The BFI's Ealing Revisited (£18.99) gathers academic essays on this most English of studios, emphasising its writers, designers, politics and social conscience to intriguing effect. (A gay reading of Kind Hearts and Coronets feels desperate, though; if the facts don't fit the theory, the theory is probably wrong.) Ignoring the danger of over-analysing small, quickly made films, it is an intriguing and enlightening collection.

Moviebox: Photographing the Magic of Cinema (Thames & Hudson, £19.95) is a jamboree of off-set photographs juxtaposed with such peculiarity that it becomes an intriguing feature: Giulietta Masina next to John Cleese; Jake Gyllenhaal beside Nanni Moretti. The best section is at the end, on cinemas themselves. Somewhat fatally for a book of photography, it is unfocused. Hollywood Unseen (ACC Editions, £40) is a silky monochrome selection of studio shots ranging from superbly natural (Betty Grable) to incredibly forced (George Bernard Shaw and Clark Gable). Shirley Temple says she stopped believing in Santa when he asked for her autograph; these sun-kissed photographs created that demand.

Film buffs take pleasure in the orderly marshalling of facts, in which case The Big Screen by David Thomson (Allen Lane, £25) is not for them. Although loosely based on cinema's timeline, it's an exercise in free association that also manages to be rigorous and rewarding, and a page rarely passes without insight. Thomson finds spirituality in Scorsese, mystery in Spielberg and slipshod irresponsibility in Tarantino. He can be frustrating and myopic, but allow the observer his passions. Astringent, unsentimental film writing is undervalued, and Thomson is its master.

Hollywood Costume (V&A, £35) is an eclectic collection of essays to accompany the V&A exhibition, covering every aspect of dressing the stars from how to define character through clothing to the problems of hunting down sartorial rarities. It's good to see the men getting a chance to dress up, too; chaps may be tempted to fork out for a new whistle once reminded of Tom Cruise's suit in the thriller Collateral.

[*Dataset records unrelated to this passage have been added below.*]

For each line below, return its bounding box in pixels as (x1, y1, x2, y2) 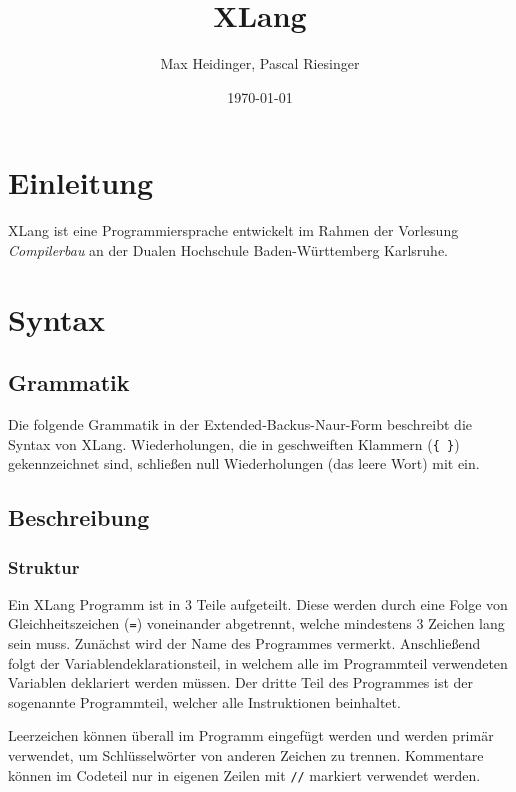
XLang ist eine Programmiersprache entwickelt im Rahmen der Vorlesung (8, 220, 459, 241)
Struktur (8, 554, 80, 579)
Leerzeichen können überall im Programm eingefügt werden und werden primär (8, 725, 494, 746)
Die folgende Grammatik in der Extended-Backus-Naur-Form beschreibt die (8, 414, 473, 435)
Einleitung (8, 162, 154, 203)
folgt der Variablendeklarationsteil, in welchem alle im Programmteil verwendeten (8, 652, 508, 673)
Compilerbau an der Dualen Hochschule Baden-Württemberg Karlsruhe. (8, 239, 449, 260)
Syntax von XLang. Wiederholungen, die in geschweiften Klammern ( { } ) (8, 433, 460, 454)
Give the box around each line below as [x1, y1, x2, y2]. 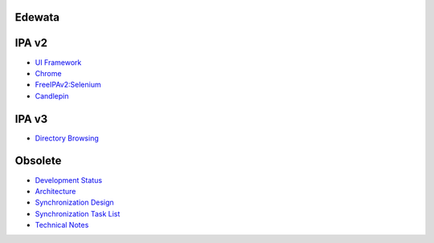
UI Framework [35, 57, 82, 67]
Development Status [35, 175, 103, 184]
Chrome [35, 68, 62, 78]
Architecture [35, 186, 76, 196]
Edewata [14, 10, 60, 24]
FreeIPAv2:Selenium [35, 80, 101, 90]
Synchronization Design [35, 197, 114, 208]
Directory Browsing [35, 133, 100, 143]
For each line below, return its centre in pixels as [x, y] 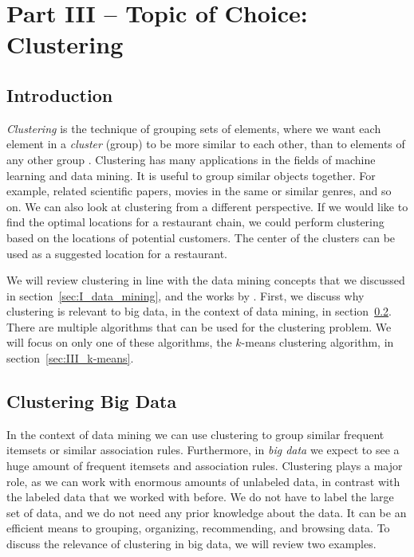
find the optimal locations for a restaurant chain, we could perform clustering [195, 222]
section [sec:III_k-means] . [70, 358]
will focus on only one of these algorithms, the [119, 342]
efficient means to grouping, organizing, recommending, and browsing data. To [198, 528]
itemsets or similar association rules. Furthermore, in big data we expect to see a [203, 450]
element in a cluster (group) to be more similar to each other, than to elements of [206, 144]
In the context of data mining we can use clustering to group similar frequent [195, 434]
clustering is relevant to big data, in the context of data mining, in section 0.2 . [199, 311]
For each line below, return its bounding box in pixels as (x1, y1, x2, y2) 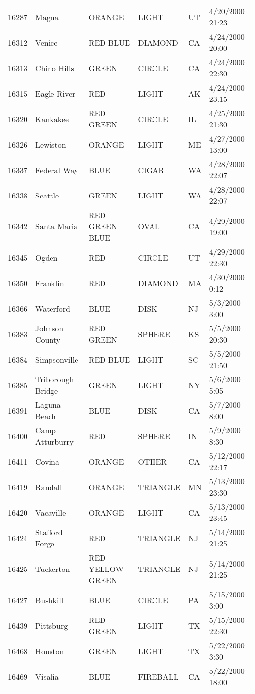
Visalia (35, 670, 59, 682)
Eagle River (35, 87, 76, 99)
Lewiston (35, 138, 66, 150)
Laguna (35, 399, 61, 410)
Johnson (35, 322, 64, 334)
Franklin (35, 277, 64, 289)
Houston (35, 645, 64, 657)
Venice (35, 36, 58, 48)

Total Recall: My Unbelievable True Life Story by Arnold Schwarzenegger (Simon & Schuster, £20) is as brick-solid as its author. Largely concerned with bodybuilding, family and governance, it is notably lacking in candour, and it's hard not to hear the flat prose delivered in a comic accent. Clearly anxious to be liked, the Terminator comes across as egocentric and driven, and although passages are redeemed with flashes of humour, it is an uncomfortable read, as if he's striving to admit more than a legacy-biography will allow. His repeated declarations of love for Maria Shriver merely raise questions that can't be answered; the separation is dismissed in under five pages, and it's hard not to conclude that his calculated plan to become the ultimate American success story fell short, to his obvious regret. Reading between the lines isn't easy when the author is intent on clubbing you to death with charisma.

If there has to be a star memoir this year, let it be a bombshell. The Richard Burton Diaries (Yale, £25) is an addictive, articulate compendium that dazzles and delights throughout its immense length. For a man who drank beyond excess, the entries are forensically detailed, uncynical and unsentimental. Burton's adoration of Elizabeth Taylor shines through, as does a painful awareness of his own failings. I imagine most present-day actors would read this and weep at the level of sheer damned glamour and sexiness flooding his daily life – although his intellect was clearly a handicap, especially when faced with critics who "bristle with insignificance", or someone such as Lucille Ball, "a monster of staggering charmlessness", or when turning in a bored performance "with a ping-pong-no-damned-nonsense rapidity". Quotation is virtually pointless from the diaries of a man so at war with boredom, because every page provides a glittering revelation. It is the cinema book of the year.